Researchers polled 2,263 physicians from across all specialties between Oct. 24, 2014, and May 29, 2015. The survey asked physicians to rate their level of burnout on a scale of 1 to 5, with scores of 1 and 2 indicating little to no symptoms of burnout. Physicians also answered six true or false questions on whether they viewed medicine as their calling.

Here are four study findings.

1. More than 93 percent of physicians found their work rewarding, although only 44 percent said they would continue their work without pay if they didn't need the money.

2. Of the 2,263 respondents, 639 (28.5 percent) reported some degree of burnout.

3. Physicians reporting high burnout symptoms were less likely to: call their work rewarding, say it was one of the most important things in their lives or agree it was making the world a better place.

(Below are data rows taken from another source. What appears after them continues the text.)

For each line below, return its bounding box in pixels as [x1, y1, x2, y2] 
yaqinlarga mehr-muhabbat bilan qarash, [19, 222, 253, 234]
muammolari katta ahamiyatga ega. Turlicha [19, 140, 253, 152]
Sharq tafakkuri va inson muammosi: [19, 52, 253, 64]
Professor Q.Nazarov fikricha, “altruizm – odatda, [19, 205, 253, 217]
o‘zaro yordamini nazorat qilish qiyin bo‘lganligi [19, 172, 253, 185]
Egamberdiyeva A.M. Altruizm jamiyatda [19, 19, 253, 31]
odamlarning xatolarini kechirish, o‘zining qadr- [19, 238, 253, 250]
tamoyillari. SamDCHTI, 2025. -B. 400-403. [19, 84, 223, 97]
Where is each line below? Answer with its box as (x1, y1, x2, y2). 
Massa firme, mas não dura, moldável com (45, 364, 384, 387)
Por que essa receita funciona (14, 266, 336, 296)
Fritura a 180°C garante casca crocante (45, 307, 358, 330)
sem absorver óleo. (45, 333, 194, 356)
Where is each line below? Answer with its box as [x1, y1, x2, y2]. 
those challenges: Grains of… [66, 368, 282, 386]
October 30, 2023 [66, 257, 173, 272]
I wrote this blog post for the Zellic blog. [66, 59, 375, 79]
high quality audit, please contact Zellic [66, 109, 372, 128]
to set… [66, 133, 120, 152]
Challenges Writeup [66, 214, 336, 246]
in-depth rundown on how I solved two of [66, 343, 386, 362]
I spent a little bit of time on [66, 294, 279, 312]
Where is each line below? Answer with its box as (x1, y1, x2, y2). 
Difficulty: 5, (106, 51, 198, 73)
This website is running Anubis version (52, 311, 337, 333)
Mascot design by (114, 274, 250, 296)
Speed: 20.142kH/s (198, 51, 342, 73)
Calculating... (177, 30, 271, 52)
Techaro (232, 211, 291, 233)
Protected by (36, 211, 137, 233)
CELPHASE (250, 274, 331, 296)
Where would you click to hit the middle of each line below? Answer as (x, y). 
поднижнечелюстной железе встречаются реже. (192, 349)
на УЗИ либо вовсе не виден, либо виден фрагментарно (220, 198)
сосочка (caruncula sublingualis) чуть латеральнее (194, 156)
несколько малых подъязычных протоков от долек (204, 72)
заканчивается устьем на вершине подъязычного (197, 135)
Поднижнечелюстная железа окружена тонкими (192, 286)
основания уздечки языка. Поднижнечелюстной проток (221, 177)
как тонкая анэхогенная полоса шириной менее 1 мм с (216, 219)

4. Among physicians with no burnout symptoms who enjoyed their work, 93 percent said they would choose their career again, compared to less than one-third of physicians displaying the most burnout symptoms who said the same.

"If physicians only view their occupation as a job, that has implications over time in terms of their commitment to their patients," senior author Audiey Kao, MD, PhD, vice president of ethics at the American Medical Association, told Reuters. "Having physicians who view their work as a sense of calling is not only important for physicians but as important if not more important for the patients they care for."